I have to teach the whole because the whole is there for a purpose. 
We need all of it. 
To leave out something is to put God's word out of balance.


The Psalmist goes on to list the consequences of not teaching the whole of scripture.


He says if we don't do this, we'll have stubborn, rebellious children who are not loyal to God (v8) 
and wimp out in spiritual battles (v9). 
Spiritual cowards do not keep God's covenant and refuse to live by his law, they forget the wonders God has done for them (v11), 
continue in their sin (32) 
and finally end up living a futile life full of fear and terror. 


That is not something I want for my children. 

Once again, fear does not come from God, unless it is a Fear of God himself. It's interesting they talk here about spiritual battles because I learned recently that in the old testament, children were called to be raised for battle and were expected to participate in battles, both physical and spiritual, by the age of 20. The Israelites were called to raise warriors. I am called to raise spiritual warriors – to raise children who know how to identify evil, attack evil and defend themselves in the process. How will future generations know if our generation wimps out on our calling?

Isaiah 48:17,18 says that is is God who teaches us what is best for us and our families, that when we pay attention to His commands we have peace and our children have peace (Isaiah 54:13), but for the wicked there is no peace. (v22).

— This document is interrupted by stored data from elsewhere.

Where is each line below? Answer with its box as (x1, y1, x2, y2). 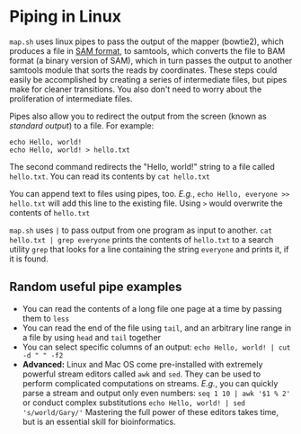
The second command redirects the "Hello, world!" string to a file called (9, 161, 276, 172)
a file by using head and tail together (22, 332, 162, 342)
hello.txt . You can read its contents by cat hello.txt (9, 171, 211, 182)
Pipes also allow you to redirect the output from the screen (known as (9, 111, 267, 121)
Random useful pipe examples (9, 279, 182, 295)
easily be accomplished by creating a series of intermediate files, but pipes (9, 74, 288, 84)
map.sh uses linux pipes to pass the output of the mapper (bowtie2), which (9, 36, 285, 47)
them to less (22, 313, 70, 323)
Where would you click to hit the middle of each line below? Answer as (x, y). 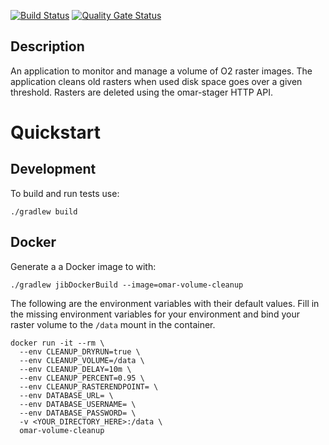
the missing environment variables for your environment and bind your (155, 314)
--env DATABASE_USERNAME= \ (78, 404)
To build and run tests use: (65, 193)
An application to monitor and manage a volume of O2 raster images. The (161, 71)
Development (53, 169)
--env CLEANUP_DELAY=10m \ (75, 369)
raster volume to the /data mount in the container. (113, 324)
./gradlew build (44, 211)
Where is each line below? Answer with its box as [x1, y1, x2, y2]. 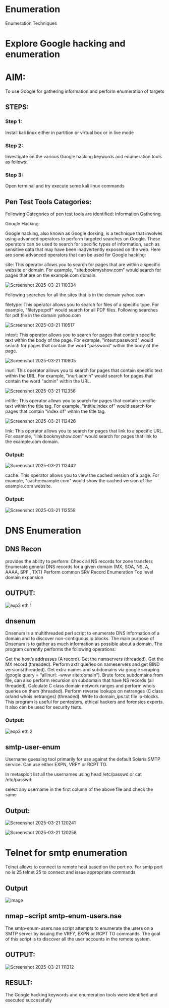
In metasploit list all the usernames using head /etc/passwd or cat [5, 771, 142, 777]
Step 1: [5, 118, 22, 125]
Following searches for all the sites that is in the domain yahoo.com [5, 292, 145, 298]
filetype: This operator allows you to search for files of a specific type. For [5, 301, 159, 308]
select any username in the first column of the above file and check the [5, 786, 153, 792]
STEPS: [5, 103, 29, 111]
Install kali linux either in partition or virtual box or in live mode [5, 130, 134, 136]
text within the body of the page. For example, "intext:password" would [5, 337, 154, 343]
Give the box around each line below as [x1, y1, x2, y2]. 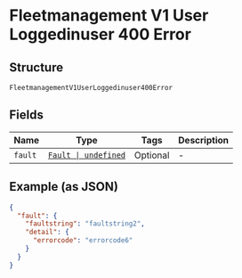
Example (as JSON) [9, 179, 118, 194]
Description [177, 134, 230, 146]
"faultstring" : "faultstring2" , [25, 219, 145, 228]
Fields [9, 108, 44, 123]
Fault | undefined [47, 150, 126, 160]
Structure [9, 60, 64, 75]
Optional [133, 149, 170, 161]
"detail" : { [25, 228, 69, 237]
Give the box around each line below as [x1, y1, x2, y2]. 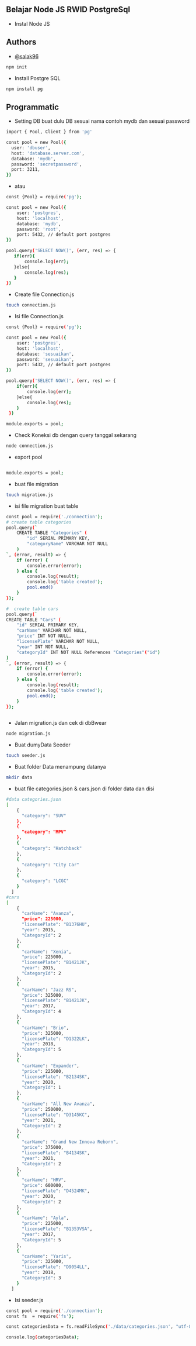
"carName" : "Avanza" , [21, 911, 75, 917]
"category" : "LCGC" [21, 878, 69, 884]
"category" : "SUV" [21, 813, 66, 818]
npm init [6, 64, 27, 70]
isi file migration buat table [14, 502, 79, 510]
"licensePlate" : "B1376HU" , [21, 921, 90, 928]
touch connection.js [6, 302, 57, 308]
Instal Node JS [14, 20, 50, 27]
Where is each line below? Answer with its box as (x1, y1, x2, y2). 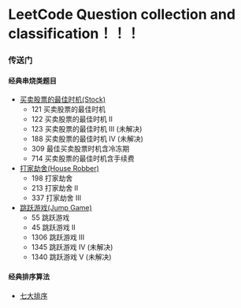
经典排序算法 (8, 272, 50, 281)
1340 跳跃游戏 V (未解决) (31, 252, 112, 262)
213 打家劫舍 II (31, 184, 79, 193)
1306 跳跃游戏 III (31, 232, 85, 242)
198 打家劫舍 (31, 173, 73, 183)
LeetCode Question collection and (8, 6, 236, 24)
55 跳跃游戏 (31, 213, 70, 222)
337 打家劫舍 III (31, 193, 81, 202)
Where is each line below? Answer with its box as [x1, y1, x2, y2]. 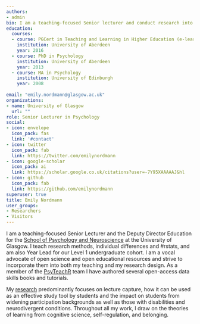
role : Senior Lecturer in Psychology [6, 114, 100, 120]
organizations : [6, 97, 44, 103]
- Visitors [6, 214, 33, 220]
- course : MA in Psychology [11, 70, 82, 76]
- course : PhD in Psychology [11, 53, 84, 59]
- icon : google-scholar [6, 158, 65, 164]
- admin [6, 14, 26, 20]
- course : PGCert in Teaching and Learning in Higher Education [11, 36, 174, 42]

Do I want peace for myself and our household? 
A resounding YES! 

Then I actually have to apply these principles. Only pharisees read the word, learn what it says and then declare that it doesn't apply to them. Deuteronomy 4:9 says “be careful”, “watch yourself closely” so that you don't forget what God has done and don't forget to teach your children and then teach them to teach their children. Why the warning? Because I will easily forget. History has proven it. God help me embrace this privilege, this blessing!